These periods of instabilities can be seen as Early Warning Signals (EWS) (Olthof et al, 2020, p.3), which can be of importance in early recognition of adverse events. In our dataset about the predator-prey ecosystem, these early warning signals could help to detect a natural ecosystem about to be thrown off balance.

In Figure 1 you can see that around time 27250, the data undergoes a radical change and the wolves become extinct. In “Introduction to Temporal Dynamics and Change”, the data we extracted showed evidence of stationarity by the use of the KPSS test. Similarly, for the purpose of finding evidence against stationarity we run this test on our subset between time 23000 and 28000.

Figure 7: KPSS output for the three time series in the timeframe of 23000 and 28000.

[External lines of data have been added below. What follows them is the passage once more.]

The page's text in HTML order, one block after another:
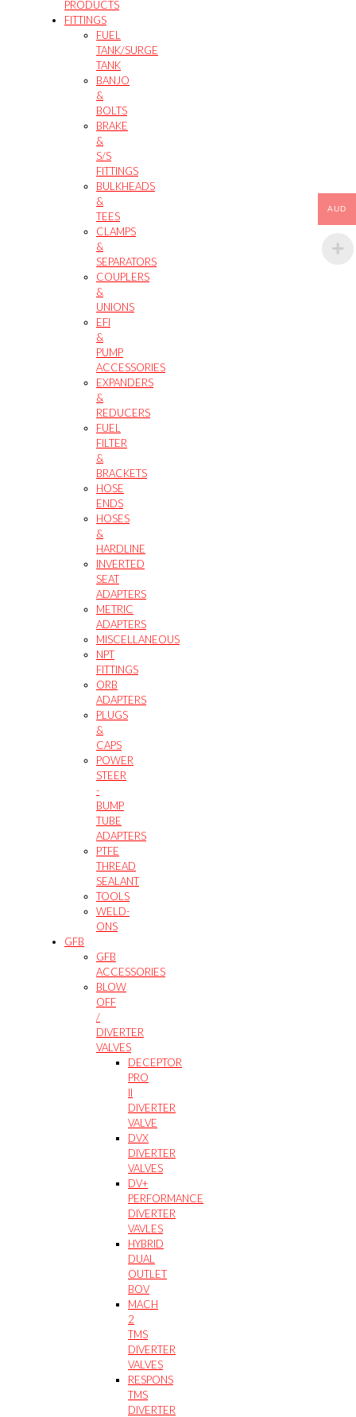
PRODUCTS
FITTINGS
FUEL
TANK/SURGE
TANK
BANJO
&
BOLTS
BRAKE
&
S/S
FITTINGS
BULKHEADS
&
TEES
CLAMPS
&
SEPARATORS
COUPLERS
&
UNIONS
EFI
&
PUMP
ACCESSORIES
EXPANDERS
&
REDUCERS
FUEL
FILTER
&
BRACKETS
HOSE
ENDS
HOSES
&
HARDLINE
INVERTED
SEAT
ADAPTERS
METRIC
ADAPTERS
MISCELLANEOUS
NPT
FITTINGS
ORB
ADAPTERS
PLUGS
&
CAPS
POWER
STEER
-
BUMP
TUBE
ADAPTERS
PTFE
THREAD
SEALANT
TOOLS
WELD-
ONS
GFB
GFB
ACCESSORIES
BLOW
OFF
/
DIVERTER
VALVES
DECEPTOR
PRO
II
DIVERTER
VALVE
DVX
DIVERTER
VALVES
DV+
PERFORMANCE
DIVERTER
VAVLES
HYBRID
DUAL
OUTLET
BOV
MACH
2
TMS
DIVERTER
VALVES
RESPONS
TMS
DIVERTER
AUD
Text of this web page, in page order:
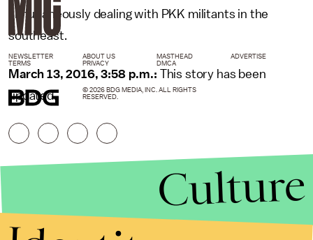
simultaneously dealing with PKK militants in the
southeast.
March 13, 2016, 3:58 p.m.: This story has been
updated.
NEWSLETTER ABOUT US MASTHEAD
ADVERTISE
TERMS
PRIVACY DMCA
© 2026 BDG MEDIA, INC. ALL RIGHTS
RESERVED.
Culture
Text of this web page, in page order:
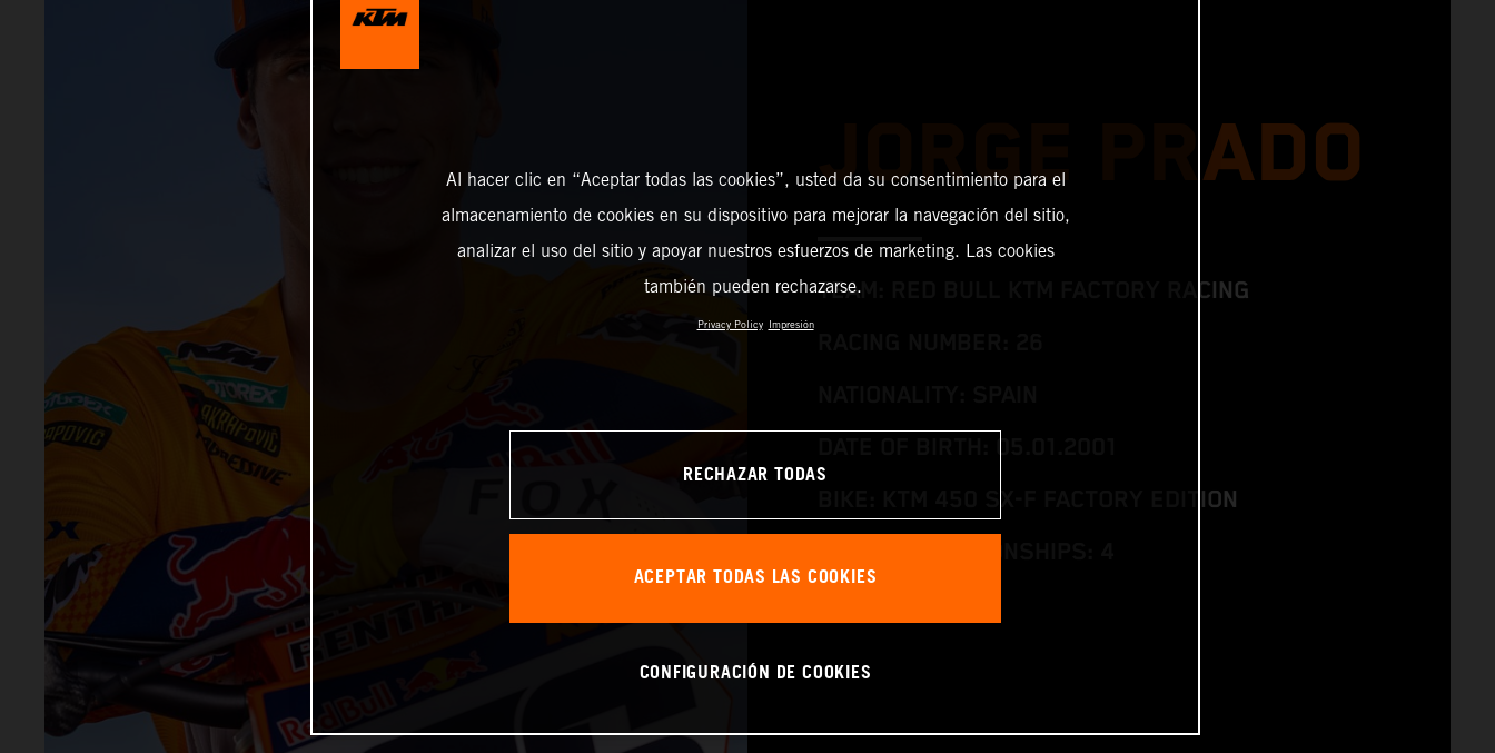
JORGE PRADO
TEAM: RED BULL KTM FACTORY RACING
BIKE: KTM 450 SX-F FACTORY EDITION
Al hacer clic en “Aceptar todas las cookies”, usted da su consentimiento para el
almacenamiento de cookies en su dispositivo para mejorar la navegación del sitio,
analizar el uso del sitio y apoyar nuestros esfuerzos de marketing. Las cookies
también pueden rechazarse.
Privacy Policy Impresión
RECHAZAR TODAS
ACEPTAR TODAS LAS COOKIES
CONFIGURACIÓN DE COOKIES
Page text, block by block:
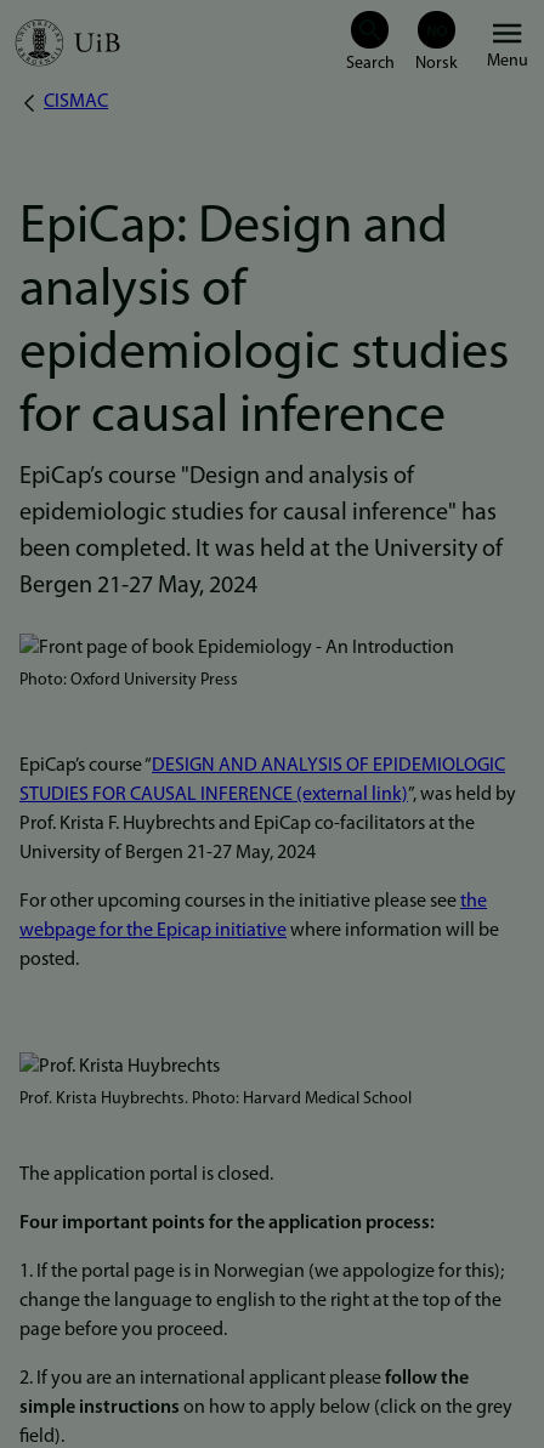
Skip
Menu
Breadcrumb
CISMAC
EpiCap: Design and
analysis of
epidemiologic studies
for causal inference
EpiCap’s course "Design and analysis of
epidemiologic studies for causal inference" has
been completed. It was held at the University of
Bergen 21-27 May, 2024
Bilde
Photo: Oxford University Press
EpiCap’s course “DESIGN AND ANALYSIS OF EPIDEMIOLOGIC
STUDIES FOR CAUSAL INFERENCE (external link)”, was held by
Prof. Krista F. Huybrechts and EpiCap co-facilitators at the
University of Bergen 21-27 May, 2024
For other upcoming courses in the initiative please seethe
webpage for the Epicap initiativewhere information will be
posted.
Prof. Krista Huybrechts. Photo: Harvard Medical School
The application portal is closed.
Four important points for the application process:
1. If the portal page is in Norwegian (we appologize for this);
change the language to english to the right at the top of the
page before you proceed.
2. If you are an international applicant pleasefollow the
simple instructions on how to apply below (click on the grey
field).
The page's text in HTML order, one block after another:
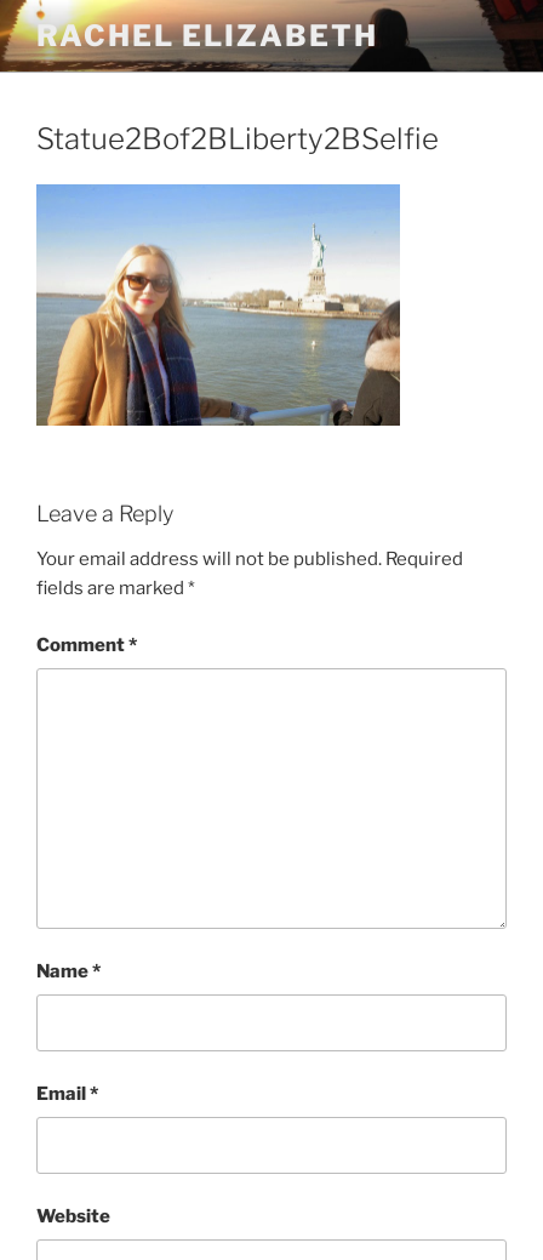
Skip
to
content
RACHEL ELIZABETH
Statue2Bof2BLiberty2BSelfie
Leave a Reply
Your email address will not be published. Required
fields are marked *
Comment*
Name*
Email*
Website

Figure 7 states the output from running a KPSS analysis on our three time-series. Since we reject the null hypothesis with a p-value < 0.01, we have found some evidence that the data are non-stationary. From this we move on to perform a Change Point Analysis (CPA) on the different time-series to investigate whether we can find a window of instability before the occurrence of the regime shift.

For running the CPA, we run the e.divisive algorithm from the ecp package. Simply said, this algorithm runs a procedure for finding a change point, and then dividing the space in two. When the change point is found, it continues to find additional change points in between, and can therefore be represented as a binary tree (James & Matteson, 2014). We set parameter R at 500, so it is a bit more robust than the default (199) (this indicates the maximum number of permutations, but we will not go in detail on the parameters). Furthermore, we set our p-value to 0.05, to only indicate change points who pass that level of significance.

The e.divisive algorithm has shown to not work very well with data which follows a certain trend, and we have tried different parameters and adaptations of the dataset until we found a CPA which was interpretable. For the process on this, you can read this short post on adapting our dataset to fit the e.divisive algorithm: “Trend Data and E-divisive Algorithm”. Here, the only thing that you need to know is that we detrended our dataset.

In the outcome plots, you can find the change points at the blue lines. Our goal of this CPA was to show the period of instability prior to the regime shift. As stated in the introduction, finding these EWS can be of vital importance to complex systems. The predators ultimately become extinct at timestamp 4217 in the plots.

Figure 8: CPA on sheep time-series

Figure 8 plots the CPA for the ‘sheep’ variable. The change point estimates for the ‘sheep’ time-series are at 0, 4223 and 5000, where the middle is the change point around the regime shift. It takes place 6 time-steps after the predators have become extinct and therefore cannot be useful as EWS.

Figure 9: CPA on wolves time-series

Figure 9 plots the CPA for the ‘wolves’ variable. The change point estimates for the ‘wolves’ time-series are at 0, 4189 and 5000, again the middle being around the regime shift. Since it takes place 28 time-steps before the predators become extinct, it could be used as an EWS.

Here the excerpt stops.